In this week’s Dirty Dozen [CHART PACK] we look at signs suggesting oil is going to move lower in the short-term but much higher in the long-term. We then look at the ridiculous moves going on in the big tech names and compare them to past speculative bubbles before diving into a recent IB report exploring structural systematic pessimism, what it means, and what could be causing it. And finally, we end by checking out a lithium play with strong secular tailwinds, plus more…

Let’s dive in.

***click charts to enlarge***

  1. Last Wednesday, I shared this chart on the twitters and wrote “Brent oil time spread suggesting we may see a breakdown lower from its compressed range. A bounce in the $DXY would help fuel this move. Need a setup and breakout confirmation from the tape now.” The next day we got the setup and then Friday gave us the confirmation. Expect crude to move lower in the short-term. Longer-term, crude is setting up for a monster bull cycle. The Capital Cycle all but guarantees it.


  1. This chart from Citi’s Proprietary positioning/sentiment model shows the market is giving its best effort to imitate 99’ (h/t to @tihobrkan).


  1. This great chart from BCA Research shows just how silly the run in big tech stocks has gotten. It’s now at 99’-00’ Nasdaq 100 peak insanity levels. Jesse Stine talks about this craziness in his latest public letter which you can find here.


  1. So this is interesting… Employee compensation as a % of US business value-added is hockey sticking higher after being in a secular decline for the last 15+ years. I need to look into how this data is put together to see if there’s anything creating noise here but this could be a very important trend (shoot me an email if you have any insights!).


  1. BofA published a great report last week outlining the systemic pessimism that’s pervading nearly all aspects of our society. Below are a few of my favorite charts from the report.

This one is great. It shows over 200-years of global banking crises. Why the rise over the last 40-years? The answer is leverage. And that leverage is the result of the long-term debt cycle and financialization of the global economy.


  1. Check these out. The charts show the average monthly “tone” of NYT news content from 1945-2005 (left) and the tone of Summary of World Broadcasts news content from 1979-2010 (right). The y-axis is standard deviations from mean. This is quantitative proof that the media is peddling doom and gloom. The fact that the tone is more bearish now than it was at the depth of WW2 tells you everything you need to know.


  1. There’s a bit of a chicken or egg component to this pessimism. With the proportion of the US population satisfied with the US near all-time lows, is the news just feeding us citizens what we want? Confirming our biases? Or is it forming and shaping those biases? Or, is it a feedback loop of sorts?

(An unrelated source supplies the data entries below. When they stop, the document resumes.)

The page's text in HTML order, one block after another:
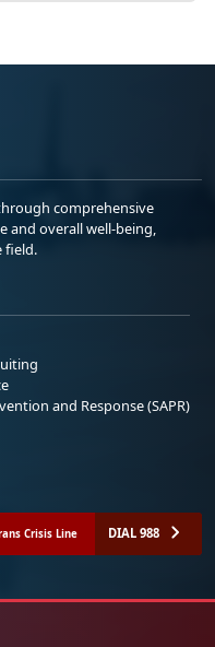
comprehensive
and overall well-being,
field.
and Response (SAPR)
Crisis Line DIAL 988
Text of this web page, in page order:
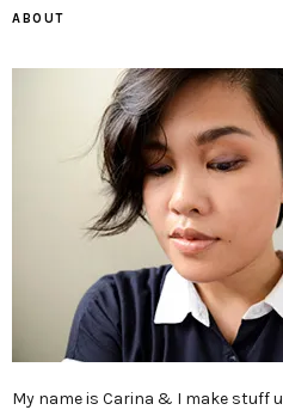
ABOUT
My name is Carina & I make stuff
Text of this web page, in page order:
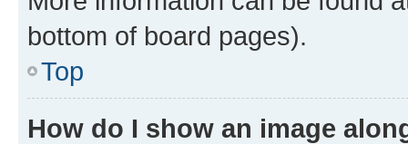
bottom of board pages).
Top
How do I show an image
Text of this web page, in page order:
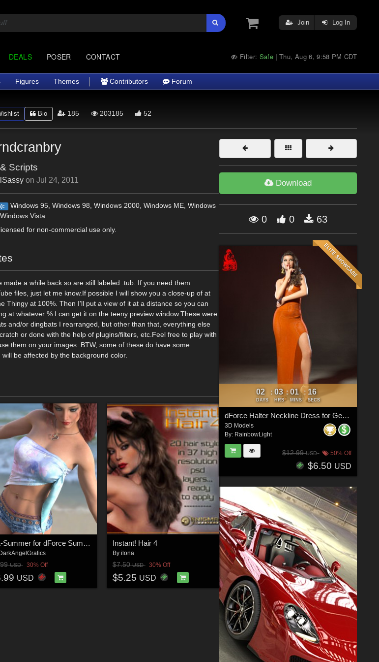
Join Log In
DEALS POSER CONTACT Filter: Safe |Thu, Aug 6, 9:58 PM CDT
Figures Themes Contributors Forum
Bio 185 203185 52
Scripts
onJul 24, 2011
Windows 95, Windows 98, Windows 2000, Windows ME, Windows
Vista
for non-commercial use only.
made a while back so are still labeled .tub. If you need them
files, just let me know.If possible I will show you a close-up of at
Thingy at 100%. Then I'll put a view of it at a distance so you can
at whatever % I can get it on the teeny preview window.These were
and/or dingbats I rearranged, but other than that, everything else
or done with the help of plugins/filters, etc.Feel free to play with
them on your images. BTW, some of these do have some
be affected by the background color.
DA-Summer for dForce Summer Side Scarf Genesis8-8.1F-G9 by lilflame
USD 30% Off
USD
Instant! Hair 4
By ilona
$7.50USD 30% Off
$5.25 USD
Download
0 0 63
02
DAYS
: 03
HRS
: 01
MINS
: 15
SECS
dForce Halter Neckline Dress for Genesis 8 & 8.1 Females
3D Models
By: RainbowLight
$12.99USD 50% Off
$6.50 USD
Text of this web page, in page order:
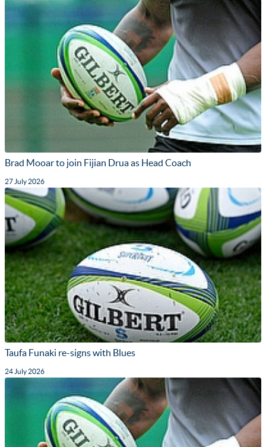
Brad Mooar to join Fijian Drua as Head Coach
27 July 2026
Taufa Funaki re-signs with Blues
24 July 2026
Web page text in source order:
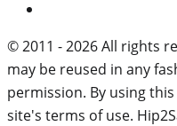
© 2011 - 2026 All rights
may be reused in any
permission. By using
site's terms of use.
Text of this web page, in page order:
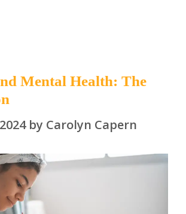
Mental Health: The
by Carolyn Capern
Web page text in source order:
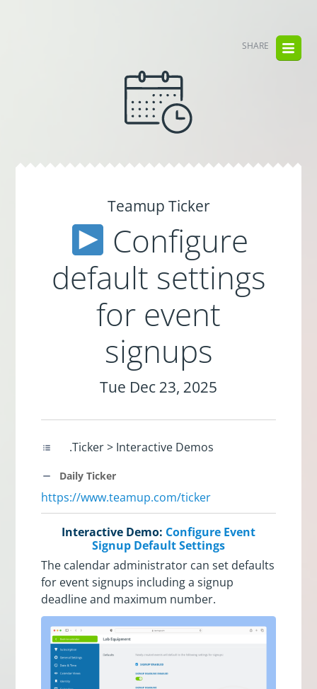
SHARE
Teamup Ticker
Configure
default settings
for event
signups
Tue Dec 23, 2025
.Ticker > Interactive Demos
Daily Ticker
https://www.teamup.com/ticker
Interactive Demo: Configure Event
Signup Default Settings
The calendar administrator can set defaults
for event signups including a signup
deadline and maximum number.
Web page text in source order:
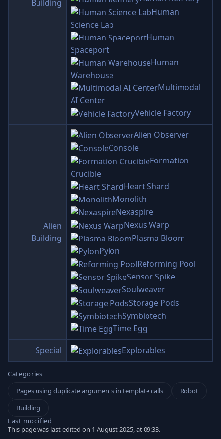
Building
Human
Science Lab
Human
Spaceport
Human
Warehouse
Multimodal
AI Center
Vehicle Factory
Alien
Building
Alien Observer
Console
Formation
Crucible
Heart Shard
Monolith
Nexaspire
Nexus Warp
Plasma Bloom
Pylon
Reforming Pool
Sensor Spike
Soulweaver
Storage Pods
Symbiotech
Time Egg
Special
Explorables
Categories
Pages using duplicate arguments in template calls
Robot
Building
Last modified
This page was last edited on 1 August 2025, at 09:33.
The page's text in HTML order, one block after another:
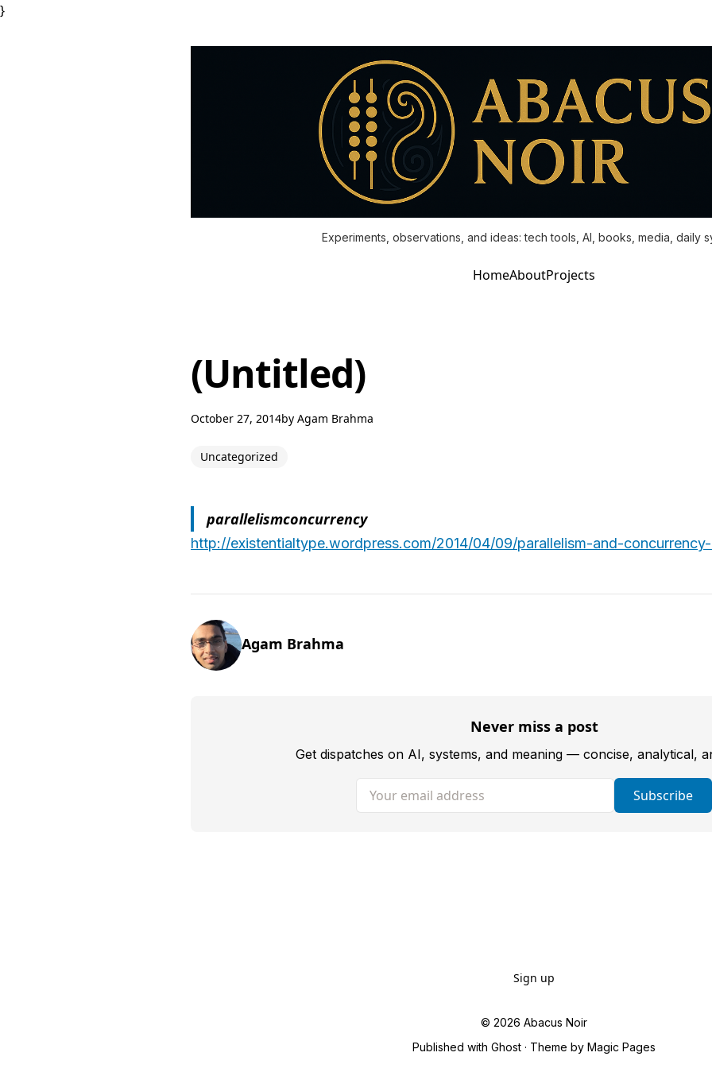
}
Experiments, observations, and ideas: tech tools, AI, books, media, daily
HomeAboutProjects
(Untitled)
October 27, 2014by Agam Brahma
Uncategorized
parallelismconcurrency
http://existentialtype.wordpress.com/2014/04/09/parallelism-and-
Agam Brahma
Never miss a post
Get dispatches on AI, systems, and meaning — concise, analytical,
Your email address Subscribe
Sign up
© 2026 Abacus Noir
Published with Ghost · Theme by Magic Pages
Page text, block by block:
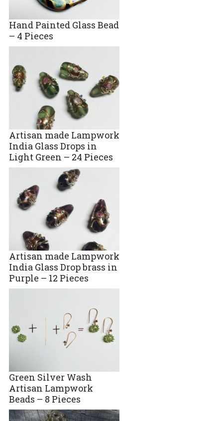
Hand Painted Glass Bead
– 4 Pieces
Artisan made Lampwork
India Glass Drops in
Light Green – 24 Pieces
Artisan made Lampwork
India Glass Drop brass in
Purple – 12 Pieces
Green Silver Wash
Artisan Lampwork
Beads – 8 Pieces
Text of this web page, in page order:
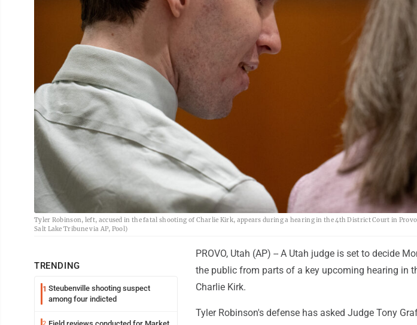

I don’t know but I do love this quote from economist AC Pigou that’s included in the report. Pigou writes “The dying error of optimism gives birth to an error of pessimism. This new error is born, not an infant, but a giant.” Welcome to the Fourth Turning…


  1. BofA writes in the report that “Equity markets are a low 1.7x the global narrow money supply (in the lowest tertile), cumulative equity fund inflows since 2008 have been USD 425bn, while bond funds have received USD2tn, the percentage of Americans who own equities has fallen from 63% to 55% since 2004… Not exactly a ringing endorsement of optimism, or risk-seeking behavior.”

There’s a demographic component to this (growing wave of retiring baby boomers structurally have lower risk preferences i.e., prefer bonds over equities). But with negative real yields, you have to imagine its shifting those preferences much further out the risk curve.


  1. BofA’s latest Flow Show report has some good nuggets. For example, since the March lockdowns began, central banks have “bought $1.4bn of financial assets every hour” and the “market cap of Nasdaq 100 [has gone] up $1.6bn every hour.”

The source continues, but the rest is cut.